Me convocó apenas asumió el gobierno Néstor Kirchner; transité dos veces el ida y vuelta entre su despacho y la Casa Rosada. Néstor era mi amigo, le costaba entender la importancia que yo le asignaba a su encuentro con el cardenal. Fue ahí que comencé a sospechar que al Presidente no le interesaba ninguna relación en la que no tuviera el rol de dominador. Kirchner no soportaba nada que no pudiera someter. El cardenal me interrogó finalmente, “su amigo leyó a Liddell Hart”; yo lo había leído y usé el humor para trasmitirle que en esas horas del poder lo importante no era la lectura.
Publiqué dos escritos que merecieron que me enviara dos largas cartas manuscritas en las que analiza mis ideas. Leerlas es una síntesis perfecta entre el talento y la humildad, es capaz de marcarme que las leyó más de una vez, hay en la letra una expresión de su personalidad que no requiere de grafólogos.
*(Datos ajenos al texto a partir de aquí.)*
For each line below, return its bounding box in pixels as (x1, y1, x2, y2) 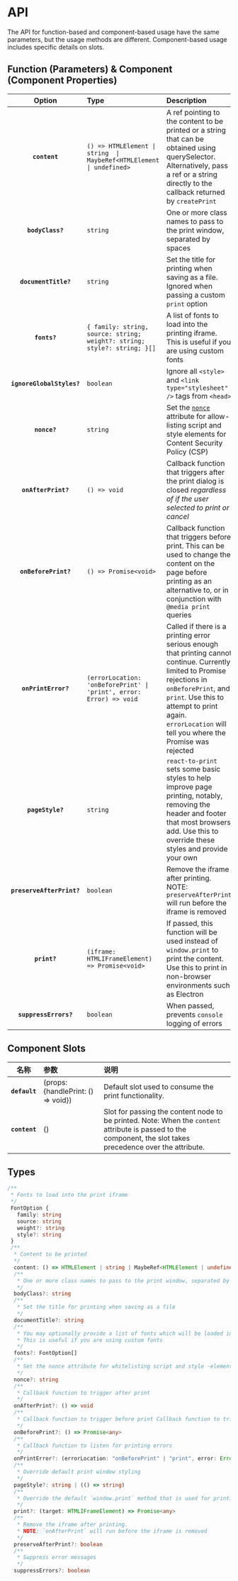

Me envió otra ya como Santo Padre, donde hasta el remitente está con su propia caligrafía, como si el tiempo de los santos y los sabios transitara por el infinito.
Asombra el peso de su palabra en los no creyentes, la manera en que impacta con sus gestos, ese lugar que sólo ocupan los que tienen sabiduría. Y qué importante fue que algún ser pequeño dudara de su pasado; esas dudas perversas permitieron transitar la pureza y la grandeza de un camino sin errores, de una vida consagrada al sacrificio y a los humildes, marcando el logro de una coherencia que sólo es posible en el camino de la fe. Sin duda sería triste revisar las oscuras vidas de sus detractores.
Me costó entender su decisión de abandonar la Universidad: no era una decisión de abandonar el debate de ideas, era tan solo asentar la religión por encima de la política. En el puro debate intelectual las deserciones marcaban a la Compañía y a buena parte de la Iglesia. Llegó a Papa y señaló como nunca que las ideologías no podían ser las excusas que permitieran evitar o negar el testimonio. El valor está en la conducta de los hombres, sin ella poco o nada vale a veces el cinismo de las justificaciones ideológicas.
En un mundo donde parecía que el consumo nos indicaba el único camino hacia la felicidad, la Iglesia, a través de la fuerza de su nuevo pontífice, impuso la exigencia de la solidaridad y la verdadera justicia: la religión vino a cubrir las falencias del materialismo en cualquiera de sus versiones. Nos convoca a la fe y a la oración, no incurre en la superficialidad de conservadores y progresistas, actualiza las verdades eternas en la simpleza de su ejemplo personal.
Las últimas veces que estuve en su presencia sentí que la religión puede marcar diferencias en los que eligen su camino. Llamaba al asombro de sus interlocutores. Hoy su ejemplo produce efectos en todo el mundo. Nunca soñamos como país tener esa inmerecida trascendencia. Y conocerlo es el mejor regalo de la vida.
El autor es politólogo, ex titular del Comfer.